Input material:
• • • • • • •
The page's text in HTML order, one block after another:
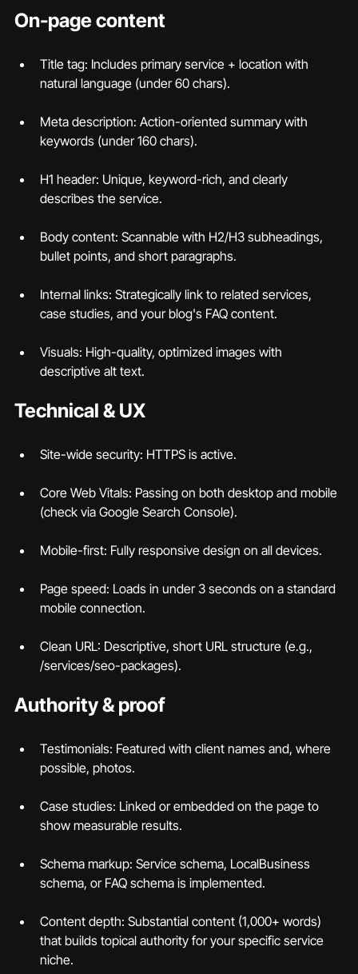
On-page content
Title tag: Includes primary service + location with
natural language (under 60 chars).
Meta description: Action-oriented summary with
keywords (under 160 chars).
H1 header: Unique, keyword-rich, and clearly
describes the service.
Body content: Scannable with H2/H3 subheadings,
bullet points, and short paragraphs.
Internal links: Strategically link to related services,
case studies, and your blog's FAQ content.
Visuals: High-quality, optimized images with
descriptive alt text.
Technical & UX
Site-wide security: HTTPS is active.
Core Web Vitals: Passing on both desktop and mobile
(check via Google Search Console).
Mobile-first: Fully responsive design on all devices.
Page speed: Loads in under 3 seconds on a standard
mobile connection.
Clean URL: Descriptive, short URL structure (e.g.,
/services/seo-packages).
Authority & proof
Testimonials: Featured with client names and, where
possible, photos.
Case studies: Linked or embedded on the page to
show measurable results.
Schema markup: Service schema, LocalBusiness
schema, or FAQ schema is implemented.
Content depth: Substantial content (1,000+ words)
that builds topical authority for your specific service
niche.
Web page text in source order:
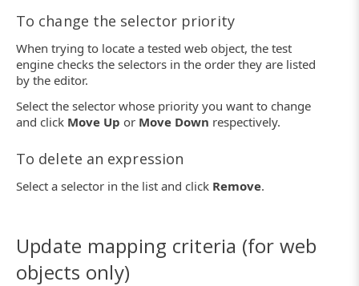
To change the selector priority
When trying to locate a tested web object, the test
engine checks the selectors in the order they are listed
by the editor.
Select the selector whose priority you want to change
and click Move Up or Move Down respectively.
To delete an expression
Select a selector in the list and click Remove.
Update mapping criteria (for web
objects only)
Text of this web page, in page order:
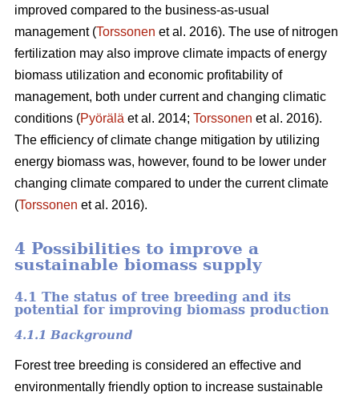
improved compared to the business-as-usual
management (Torssonen et al. 2016). The use of nitrogen
fertilization may also improve climate impacts of energy
biomass utilization and economic profitability of
management, both under current and changing climatic
conditions (Pyörälä et al. 2014; Torssonen et al. 2016).
The efficiency of climate change mitigation by utilizing
energy biomass was, however, found to be lower under
changing climate compared to under the current climate
(Torssonen et al. 2016).
4 Possibilities to improve a
sustainable biomass supply
4.1 The status of tree breeding and its
potential for improving biomass production
4.1.1 Background
Forest tree breeding is considered an effective and
environmentally friendly option to increase sustainable
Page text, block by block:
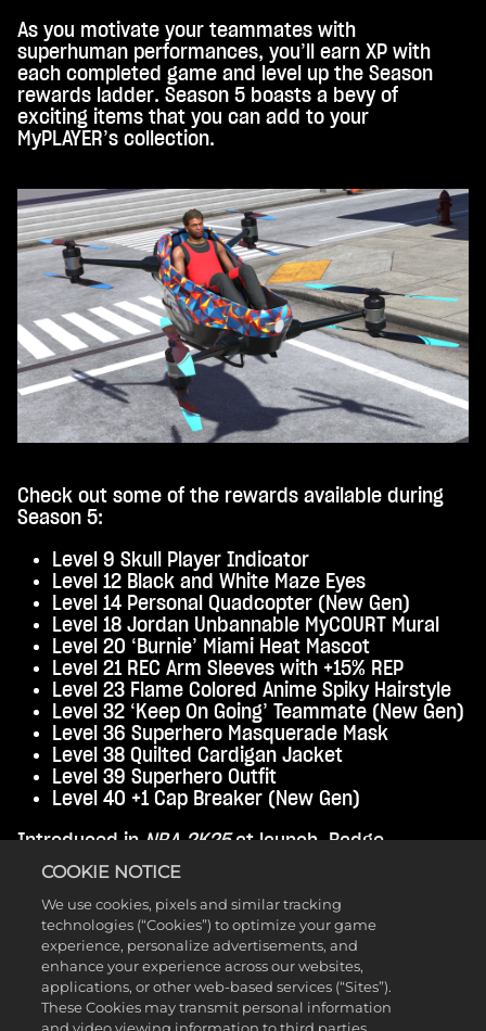
As you motivate your teammates with
superhuman performances, you’ll earn XP with
each completed game and level up the Season
rewards ladder. Season 5 boasts a bevy of
exciting items that you can add to your
MyPLAYER’s collection.
Check out some of the rewards available during
Season 5:
Level 9 Skull Player Indicator
Level 12 Black and White Maze Eyes
Level 14 Personal Quadcopter (New Gen)
Level 18 Jordan Unbannable MyCOURT Mural
Level 20 ‘Burnie’ Miami Heat Mascot
Level 21 REC Arm Sleeves with +15% REP
Level 23 Flame Colored Anime Spiky Hairstyle
Level 32 ‘Keep On Going’ Teammate (New Gen)
Level 36 Superhero Masquerade Mask
Level 38 Quilted Cardigan Jacket
Level 39 Superhero Outfit
Level 40 +1 Cap Breaker (New Gen)
Introduced inNBA 2K25at launch, Badge
Elevators are permanent boosts to an individual
potential (if you have a Bronze Badge it can be
boosted to Silver, Gold, or Hall of Fame). For the
first four Seasons, Badge Elevators have been
available as Season Level rewards, but they’ve
been capped at +2. Now, starting in Season 5,
Badge Elevators are eligible for a +3 boost! From
COOKIE NOTICE
We use cookies, pixels and similar tracking
technologies (“Cookies”) to optimize your game
experience, personalize advertisements, and
enhance your experience across our websites,
applications, or other web-based services (“Sites”).
These Cookies may transmit personal information
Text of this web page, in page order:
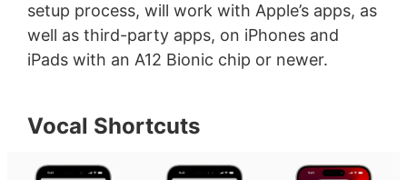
• • • • • • •
Copy the listing above exactly, but only from the line with "When trying to" through the line with "Elevators are permanent", including those two lines and excluding any picture.

Output for this exercise:
When trying to locate a tested web object, the test
engine checks the selectors in the order they are listed
by the editor.
Select the selector whose priority you want to change
and click Move Up or Move Down respectively.
To delete an expression
Select a selector in the list and click Remove.
Update mapping criteria (for web
objects only)
Text of this web page, in page order:
improved compared to the business-as-usual
management (Torssonen et al. 2016). The use of nitrogen
fertilization may also improve climate impacts of energy
biomass utilization and economic profitability of
management, both under current and changing climatic
conditions (Pyörälä et al. 2014; Torssonen et al. 2016).
The efficiency of climate change mitigation by utilizing
energy biomass was, however, found to be lower under
changing climate compared to under the current climate
(Torssonen et al. 2016).
4 Possibilities to improve a
sustainable biomass supply
4.1 The status of tree breeding and its
potential for improving biomass production
4.1.1 Background
Forest tree breeding is considered an effective and
environmentally friendly option to increase sustainable
Page text, block by block:
As you motivate your teammates with
superhuman performances, you’ll earn XP with
each completed game and level up the Season
rewards ladder. Season 5 boasts a bevy of
exciting items that you can add to your
MyPLAYER’s collection.
Check out some of the rewards available during
Season 5:
Level 9 Skull Player Indicator
Level 12 Black and White Maze Eyes
Level 14 Personal Quadcopter (New Gen)
Level 18 Jordan Unbannable MyCOURT Mural
Level 20 ‘Burnie’ Miami Heat Mascot
Level 21 REC Arm Sleeves with +15% REP
Level 23 Flame Colored Anime Spiky Hairstyle
Level 32 ‘Keep On Going’ Teammate (New Gen)
Level 36 Superhero Masquerade Mask
Level 38 Quilted Cardigan Jacket
Level 39 Superhero Outfit
Level 40 +1 Cap Breaker (New Gen)
Introduced inNBA 2K25at launch, Badge
Elevators are permanent boosts to an individual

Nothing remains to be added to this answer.